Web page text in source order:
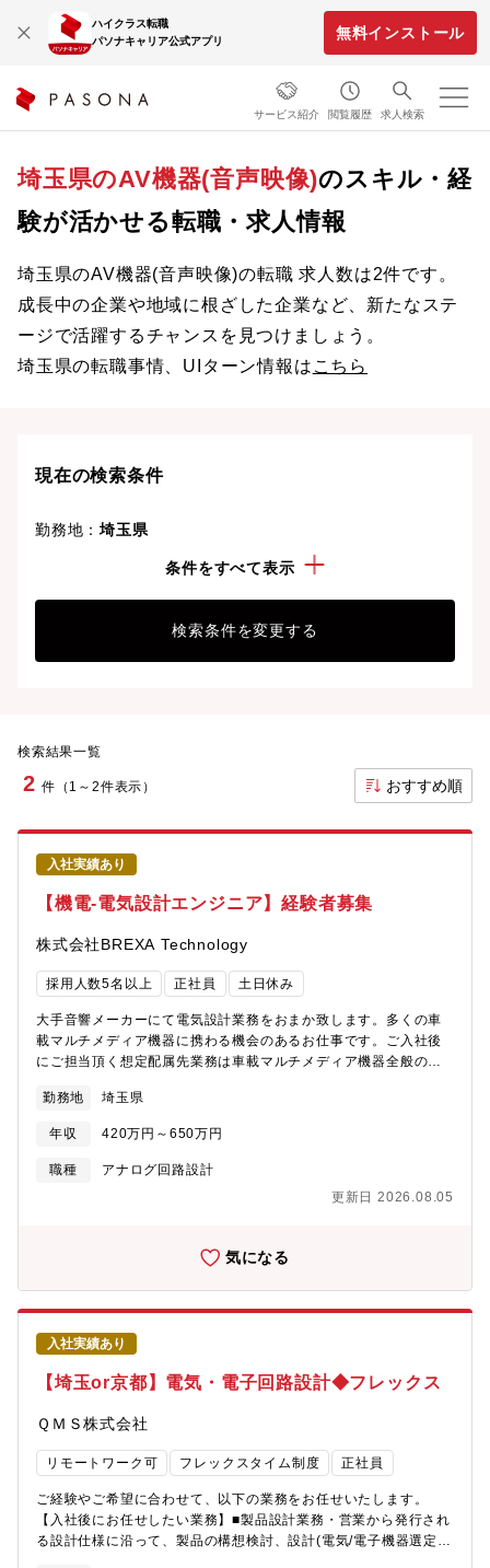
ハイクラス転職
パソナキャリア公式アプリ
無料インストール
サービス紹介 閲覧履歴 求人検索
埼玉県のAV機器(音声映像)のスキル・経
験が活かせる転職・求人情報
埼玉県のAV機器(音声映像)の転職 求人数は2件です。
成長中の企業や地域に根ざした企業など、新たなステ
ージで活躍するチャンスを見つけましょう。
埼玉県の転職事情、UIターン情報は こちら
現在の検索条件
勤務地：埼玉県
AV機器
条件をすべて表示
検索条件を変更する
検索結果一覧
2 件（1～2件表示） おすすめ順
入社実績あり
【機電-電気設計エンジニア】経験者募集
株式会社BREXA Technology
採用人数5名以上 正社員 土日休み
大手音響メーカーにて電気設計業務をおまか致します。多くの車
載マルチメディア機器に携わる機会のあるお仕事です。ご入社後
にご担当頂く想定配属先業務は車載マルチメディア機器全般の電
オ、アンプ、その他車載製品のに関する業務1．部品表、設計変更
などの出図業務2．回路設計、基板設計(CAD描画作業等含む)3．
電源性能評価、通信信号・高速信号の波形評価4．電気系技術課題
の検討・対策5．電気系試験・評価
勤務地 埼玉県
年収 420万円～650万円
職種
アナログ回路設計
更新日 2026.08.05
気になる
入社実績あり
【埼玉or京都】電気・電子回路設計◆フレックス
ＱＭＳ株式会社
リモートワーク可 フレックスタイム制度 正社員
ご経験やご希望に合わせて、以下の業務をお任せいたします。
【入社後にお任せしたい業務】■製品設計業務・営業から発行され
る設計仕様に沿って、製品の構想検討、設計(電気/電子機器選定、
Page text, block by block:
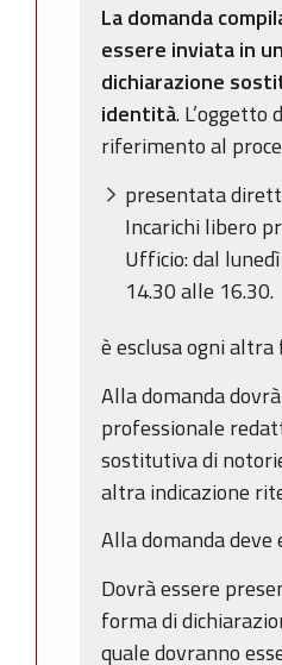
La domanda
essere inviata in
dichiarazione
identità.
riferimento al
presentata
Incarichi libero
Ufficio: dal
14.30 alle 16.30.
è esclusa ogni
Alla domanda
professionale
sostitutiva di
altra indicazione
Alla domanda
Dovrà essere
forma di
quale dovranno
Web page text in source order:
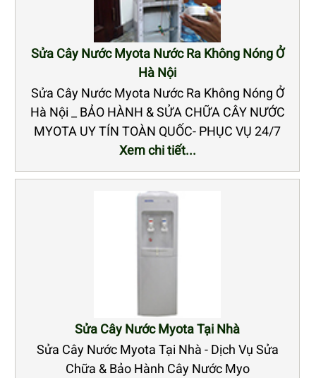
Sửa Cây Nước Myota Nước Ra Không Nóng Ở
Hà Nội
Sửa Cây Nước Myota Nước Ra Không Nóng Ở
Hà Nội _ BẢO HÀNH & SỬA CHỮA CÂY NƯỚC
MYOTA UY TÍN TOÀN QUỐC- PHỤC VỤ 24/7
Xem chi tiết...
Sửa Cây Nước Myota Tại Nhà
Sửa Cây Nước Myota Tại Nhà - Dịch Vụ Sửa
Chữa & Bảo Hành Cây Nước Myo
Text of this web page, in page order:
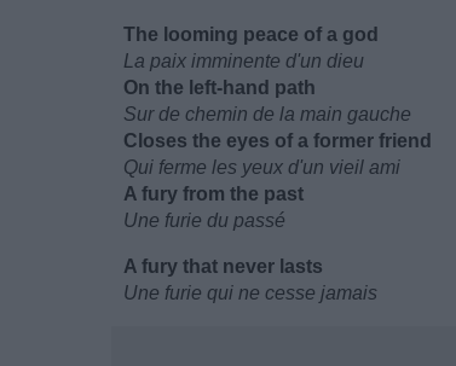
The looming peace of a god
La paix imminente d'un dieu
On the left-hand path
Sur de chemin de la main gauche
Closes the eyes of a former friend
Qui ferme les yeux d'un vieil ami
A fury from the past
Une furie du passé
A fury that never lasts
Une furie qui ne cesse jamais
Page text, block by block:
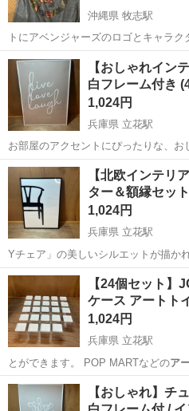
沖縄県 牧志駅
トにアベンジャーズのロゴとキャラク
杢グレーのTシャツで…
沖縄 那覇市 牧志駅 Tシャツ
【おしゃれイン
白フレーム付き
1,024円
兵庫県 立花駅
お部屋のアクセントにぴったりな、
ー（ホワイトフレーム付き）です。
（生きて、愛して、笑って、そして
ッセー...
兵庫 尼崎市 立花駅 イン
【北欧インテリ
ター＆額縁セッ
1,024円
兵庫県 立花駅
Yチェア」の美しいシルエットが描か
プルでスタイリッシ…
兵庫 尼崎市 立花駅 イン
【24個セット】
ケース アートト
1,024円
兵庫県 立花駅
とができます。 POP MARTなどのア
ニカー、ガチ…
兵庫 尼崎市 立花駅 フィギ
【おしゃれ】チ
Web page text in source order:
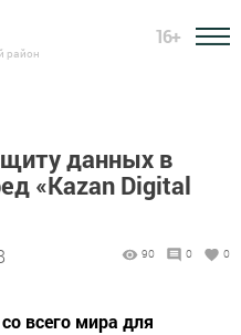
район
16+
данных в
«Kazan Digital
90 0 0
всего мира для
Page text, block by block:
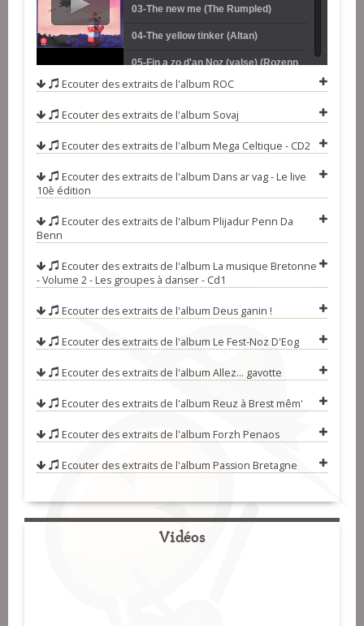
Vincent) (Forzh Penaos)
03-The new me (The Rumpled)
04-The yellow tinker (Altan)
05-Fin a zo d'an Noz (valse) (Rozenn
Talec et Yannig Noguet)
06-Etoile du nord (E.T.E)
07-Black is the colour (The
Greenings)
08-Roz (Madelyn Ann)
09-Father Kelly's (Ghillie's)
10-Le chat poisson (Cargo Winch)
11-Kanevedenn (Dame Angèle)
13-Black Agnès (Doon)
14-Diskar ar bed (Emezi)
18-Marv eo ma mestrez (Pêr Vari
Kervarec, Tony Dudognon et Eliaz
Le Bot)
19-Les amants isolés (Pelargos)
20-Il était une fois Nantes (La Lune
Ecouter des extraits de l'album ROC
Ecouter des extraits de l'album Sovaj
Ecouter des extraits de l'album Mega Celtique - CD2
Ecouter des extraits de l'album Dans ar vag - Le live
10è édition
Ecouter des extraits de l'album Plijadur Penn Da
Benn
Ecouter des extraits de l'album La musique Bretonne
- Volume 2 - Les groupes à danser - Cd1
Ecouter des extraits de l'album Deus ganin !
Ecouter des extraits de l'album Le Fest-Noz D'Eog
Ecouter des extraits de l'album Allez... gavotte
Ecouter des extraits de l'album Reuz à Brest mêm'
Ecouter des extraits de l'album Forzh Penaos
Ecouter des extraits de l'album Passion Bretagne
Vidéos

# # # # #

▶ Assigned task
Would you copy the records word for word, without any of their pictures?

▶ Exercise solution
Web page text in source order:
ハイクラス転職
パソナキャリア公式アプリ
無料インストール
サービス紹介 閲覧履歴 求人検索
埼玉県のAV機器(音声映像)のスキル・経
験が活かせる転職・求人情報
埼玉県のAV機器(音声映像)の転職 求人数は2件です。
成長中の企業や地域に根ざした企業など、新たなステ
ージで活躍するチャンスを見つけましょう。
埼玉県の転職事情、UIターン情報は こちら
現在の検索条件
勤務地：埼玉県
AV機器
条件をすべて表示
検索条件を変更する
検索結果一覧
2 件（1～2件表示） おすすめ順
入社実績あり
【機電-電気設計エンジニア】経験者募集
株式会社BREXA Technology
採用人数5名以上 正社員 土日休み
大手音響メーカーにて電気設計業務をおまか致します。多くの車
載マルチメディア機器に携わる機会のあるお仕事です。ご入社後
にご担当頂く想定配属先業務は車載マルチメディア機器全般の電
オ、アンプ、その他車載製品のに関する業務1．部品表、設計変更
などの出図業務2．回路設計、基板設計(CAD描画作業等含む)3．
電源性能評価、通信信号・高速信号の波形評価4．電気系技術課題
の検討・対策5．電気系試験・評価
勤務地 埼玉県
年収 420万円～650万円
職種
アナログ回路設計
更新日 2026.08.05
気になる
入社実績あり
【埼玉or京都】電気・電子回路設計◆フレックス
ＱＭＳ株式会社
リモートワーク可 フレックスタイム制度 正社員
ご経験やご希望に合わせて、以下の業務をお任せいたします。
【入社後にお任せしたい業務】■製品設計業務・営業から発行され
る設計仕様に沿って、製品の構想検討、設計(電気/電子機器選定、
Page text, block by block:
La domanda
essere inviata in
dichiarazione
identità.
riferimento al
presentata
Incarichi libero
Ufficio: dal
14.30 alle 16.30.
è esclusa ogni
Alla domanda
professionale
sostitutiva di
altra indicazione
Alla domanda
Dovrà essere
forma di
quale dovranno
Web page text in source order:
Sửa Cây Nước Myota Nước Ra Không Nóng Ở
Hà Nội
Sửa Cây Nước Myota Nước Ra Không Nóng Ở
Hà Nội _ BẢO HÀNH & SỬA CHỮA CÂY NƯỚC
MYOTA UY TÍN TOÀN QUỐC- PHỤC VỤ 24/7
Xem chi tiết...
Sửa Cây Nước Myota Tại Nhà
Sửa Cây Nước Myota Tại Nhà - Dịch Vụ Sửa
Chữa & Bảo Hành Cây Nước Myo
Text of this web page, in page order:
The looming peace of a god
La paix imminente d'un dieu
On the left-hand path
Sur de chemin de la main gauche
Closes the eyes of a former friend
Qui ferme les yeux d'un vieil ami
A fury from the past
Une furie du passé
A fury that never lasts
Une furie qui ne cesse jamais
Page text, block by block:
沖縄県 牧志駅
トにアベンジャーズのロゴとキャラク
杢グレーのTシャツで…
沖縄 那覇市 牧志駅 Tシャツ
【おしゃれイン
白フレーム付き
1,024円
兵庫県 立花駅
お部屋のアクセントにぴったりな、
ー（ホワイトフレーム付き）です。
（生きて、愛して、笑って、そして
ッセー...
兵庫 尼崎市 立花駅 イン
【北欧インテリ
ター＆額縁セッ
1,024円
兵庫県 立花駅
Yチェア」の美しいシルエットが描か
プルでスタイリッシ…
兵庫 尼崎市 立花駅 イン
【24個セット】
ケース アートト
1,024円
兵庫県 立花駅
とができます。 POP MARTなどのア
ニカー、ガチ…
兵庫 尼崎市 立花駅 フィギ
【おしゃれ】チ
Web page text in source order:
район
16+
данных в
«Kazan Digital
90 0 0
всего мира для
Page text, block by block:
Vincent) (Forzh Penaos)
03-The new me (The Rumpled)
04-The yellow tinker (Altan)
05-Fin a zo d'an Noz (valse) (Rozenn
Talec et Yannig Noguet)
06-Etoile du nord (E.T.E)
07-Black is the colour (The
Greenings)
08-Roz (Madelyn Ann)
09-Father Kelly's (Ghillie's)
10-Le chat poisson (Cargo Winch)
11-Kanevedenn (Dame Angèle)
13-Black Agnès (Doon)
14-Diskar ar bed (Emezi)
18-Marv eo ma mestrez (Pêr Vari
Kervarec, Tony Dudognon et Eliaz
Le Bot)
19-Les amants isolés (Pelargos)
20-Il était une fois Nantes (La Lune
Ecouter des extraits de l'album ROC
Ecouter des extraits de l'album Sovaj
Ecouter des extraits de l'album Mega Celtique - CD2
Ecouter des extraits de l'album Dans ar vag - Le live
10è édition
Ecouter des extraits de l'album Plijadur Penn Da
Benn
Ecouter des extraits de l'album La musique Bretonne
- Volume 2 - Les groupes à danser - Cd1
Ecouter des extraits de l'album Deus ganin !
Ecouter des extraits de l'album Le Fest-Noz D'Eog
Ecouter des extraits de l'album Allez... gavotte
Ecouter des extraits de l'album Reuz à Brest mêm'
Ecouter des extraits de l'album Forzh Penaos
Ecouter des extraits de l'album Passion Bretagne
Vidéos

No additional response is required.